Problem requirements
Pictures do not belong in the copy; restate the records below word for word.

Saved entries
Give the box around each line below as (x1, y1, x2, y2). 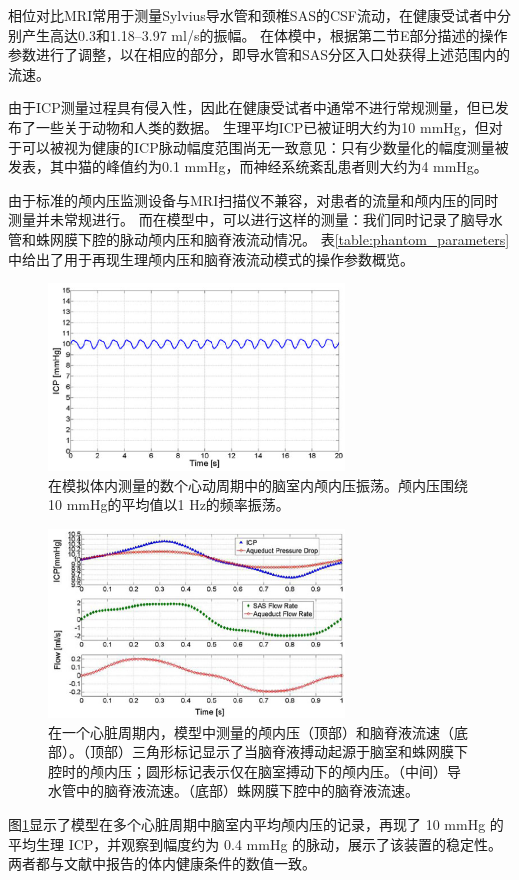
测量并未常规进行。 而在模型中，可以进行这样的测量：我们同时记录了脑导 (8, 209, 489, 230)
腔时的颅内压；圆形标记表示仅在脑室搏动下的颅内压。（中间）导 (48, 760, 461, 781)
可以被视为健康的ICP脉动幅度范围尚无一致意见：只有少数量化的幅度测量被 (21, 136, 509, 157)
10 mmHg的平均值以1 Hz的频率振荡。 (48, 494, 290, 515)
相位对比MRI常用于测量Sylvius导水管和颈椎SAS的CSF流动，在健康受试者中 (8, 5, 497, 25)
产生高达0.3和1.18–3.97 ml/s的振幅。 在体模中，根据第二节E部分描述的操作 (21, 24, 508, 45)
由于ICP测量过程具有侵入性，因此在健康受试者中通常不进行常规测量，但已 (8, 97, 495, 118)
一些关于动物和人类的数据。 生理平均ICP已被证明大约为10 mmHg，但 (35, 116, 489, 137)

Response below
Give the box around each line below as (x1, y1, x2, y2). 
测量并未常规进行。 而在模型中，可以进行这样的测量：我们同时记录了脑导 (8, 209, 489, 230)
腔时的颅内压；圆形标记表示仅在脑室搏动下的颅内压。（中间）导 (48, 760, 461, 781)
可以被视为健康的ICP脉动幅度范围尚无一致意见：只有少数量化的幅度测量被 (21, 136, 509, 157)
10 mmHg的平均值以1 Hz的频率振荡。 (48, 494, 290, 515)
相位对比MRI常用于测量Sylvius导水管和颈椎SAS的CSF流动，在健康受试者中 (8, 5, 497, 25)
产生高达0.3和1.18–3.97 ml/s的振幅。 在体模中，根据第二节E部分描述的操作 (21, 24, 508, 45)
由于ICP测量过程具有侵入性，因此在健康受试者中通常不进行常规测量，但已 (8, 97, 495, 118)
一些关于动物和人类的数据。 生理平均ICP已被证明大约为10 mmHg，但 (35, 116, 489, 137)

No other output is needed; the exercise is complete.